Grounds for Sculpture

Grounds for Sculpture
MY HAPPY PLACE

Wednesday, November 30, 2011

One of Us

When you are attempting to make progress, any kind of progress, and no progress is being made, but in fact, change is spiraling downward, the slightest upturn becomes a TRIUMPH!
It’s like a baby’s first step.
It is cause for celebration.
Healing can feel like a full-time job.  No question about it.  
For some, it takes a village.  
I understand this now.  
But that is not my karma.
I watch my puppy looking up at me and I know he wants things back the way they once were.  But he is happy nestling up next to me and waiting out this long long pause right by my side.  He’s had a lot of adjusting to do.  Yes, he’s developed some new quirks and anxieties, but he’s also handled each new change with great resilience.  Admittedly, he’s also handled some of the changes with a sadness that will tear your heart out.
Oy vey.  Deep sigh.
I’m experiencing a very long setback after my third hip surgery and I’m doing my very best to “hold the pose.”
At first, I decided it wasn’t a setback, but a RESET.  A new theory I came up with and one I decided I was going to stick with.
Amazing to discover how deeply ingrained it has become to be living in a “NOW” society and how subsequently, things cannot change quickly enough.  But ask someone to sit with you in a NOW which is unchanging, unknown, “can’t figure out why it is this way-pain,” and few of us are able to “hold the pose.”  I know I’m becoming less and less “in love” with how long this “RESET” is taking.
But how arrogant is it for me to decide how long this reset is meant to take?  Resets take as long as they take.  We’re not talking about brewing a pot of coffee here.  We are talking about healing several systems in the body which have gone haywire.  
The hip bone’s connected to the thigh bone.  And the Orthopod is connected to the Cardiologist.  And so on and so on.  My mind flashes to the Joan Osbourne lyric, “What if god was one of us?  Just a stranger on the bus.  Trying to make his way home.”  
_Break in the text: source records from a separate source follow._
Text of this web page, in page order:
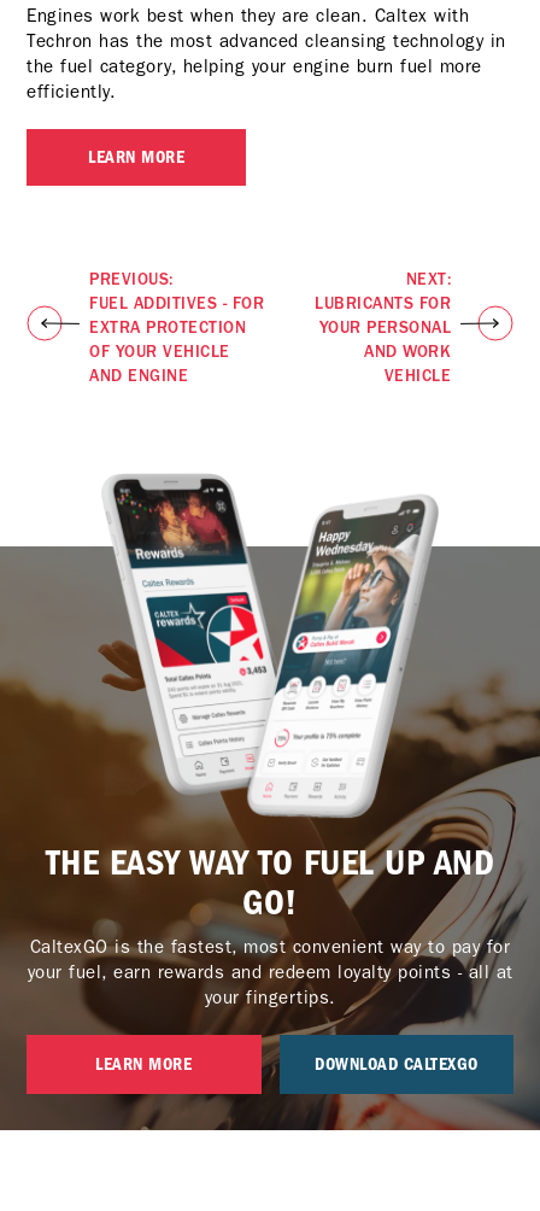
Engines work best when they are clean. Caltex with
Techron has the most advanced cleansing technology in
the fuel category, helping your engine burn fuel more
efficiently.
LEARN MORE
PREVIOUS:
FUEL ADDITIVES - FOR
EXTRA PROTECTION
OF YOUR VEHICLE
AND ENGINE
NEXT:
LUBRICANTS FOR
YOUR PERSONAL
AND WORK
VEHICLE
THE EASY WAY TO FUEL UP AND
GO!
CaltexGO is the fastest, most convenient way to pay for
your fuel, earn rewards and redeem loyalty points - all at
your fingertips.
LEARN MORE DOWNLOAD CALTEXGO

“God, Jill.  Sometimes, I wonder how your mind works.”  a friend often tells me.
Well, I’ll tell you.
The guru is everywhere.  The guru.  God.  Everywhere.  I’m convinced he is the gas attendant about two miles up the road, but that may have to be for another blog.  One time I found “him” in a homeless man and as starving as I was, I handed him the entire lunch I had just purchased for myself.  Not because he was homeless.  But because I knew he was the guru.  And he taught me everything I needed to learn that day.  
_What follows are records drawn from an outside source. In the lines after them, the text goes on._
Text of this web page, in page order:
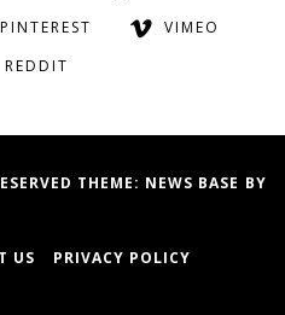
PINTEREST
VIMEO
REDDIT
THEME: NEWS BASE BY
US
PRIVACY POLICY

I wish I could recall the experience more clearly, but I remember living into that experience very fully and sharing it with someone I refer to as my “big married sister.”  We’re not related, but she’s very dear to me, and that’s her nickname.  When I can no longer remember certain details of my life, I am grateful that I live into my experiences as deeply as I do.  And even more grateful that I have a “BMS” and other loved ones to share them with.
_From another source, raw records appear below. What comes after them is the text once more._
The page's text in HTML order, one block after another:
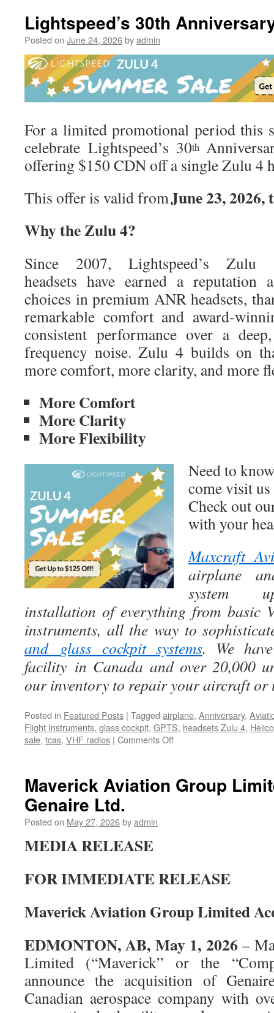
New
Flight
Lightspeed’s 30th
Posted on June 24, 2026byadmin
For a limited promotional period this
celebrate Lightspeed’s 30th
offering $150 CDN off a single Zulu 4
This offer is valid fromJune 23, 2026,
Why the Zulu 4?
Since 2007, Lightspeed’s Zulu
headsets have earned a reputation
choices in premium ANR headsets,
remarkable comfort and award-
consistent performance over a
frequency noise. Zulu 4 builds on
more comfort, more clarity, and more
More Comfort
More Clarity
More Flexibility
Need to
come visit
Check out
with your
Maxcraft
airplane
system
installation of everything from basic
instruments, all the way to
and glass cockpit systems. We
facility in Canada and over 20,000
our inventory to repair your aircraft or
Posted in Featured Posts | Tagged airplane, Anniversary,
Flight Instruments, glass cockpit, GPTS, headsets Zulu 4,
sale, tcas, VHF radios | Comments Offon
Anniversary
year!
Maverick Aviation Group
Genaire Ltd.
Posted on May 27, 2026byadmin
MEDIA RELEASE
FOR IMMEDIATE RELEASE
Maverick Aviation Group Limited
EDMONTON, AB, May 1, 2026 –
Limited (“Maverick” or the
announce the acquisition of
Canadian aerospace company with

Sometimes meeting your guru is not about searching but about listening and paying mindful attention.  That’s why I feel I have no right to judge how long this RESET is taking because my body knows more than my brain; it knows what it needs.  It IS my guru right now.  And it is my job to surrender.  
But Dear Guru, can we RESET with a little less pain?  I don’t even need any Chanukah gelt.  Just a little less pain.
But you see, I know that even asking this, is fighting against the truth of what is happening.  It’s hard not to though.  It really is.  
Dear Guru.  Thank you for teaching me what this pain feels like.  I bow to you.  I bow to it.  I understand we are on an expedition here.  And it will take the time it takes.  Thank you for teaching me about patience.  Perseverance.  Tolerance.  Compassion.  Persistence.  Resilience.  Unwavering Love.  Gratitude.  Devotion.  Receptivity.  
May these lessons never be lost on me.  May I always “REMEMBER.”  Reverently.  Humbly.  And with a strong inner compass.  And may I find ways to jolt myself into remembering anytime I begin to forget.  
May I always have the eyes to recognize and the ears to listen for ways to find you in any crowd.  Knowing.  Always knowing that you are one of us.
In gratitude for all of these blessings.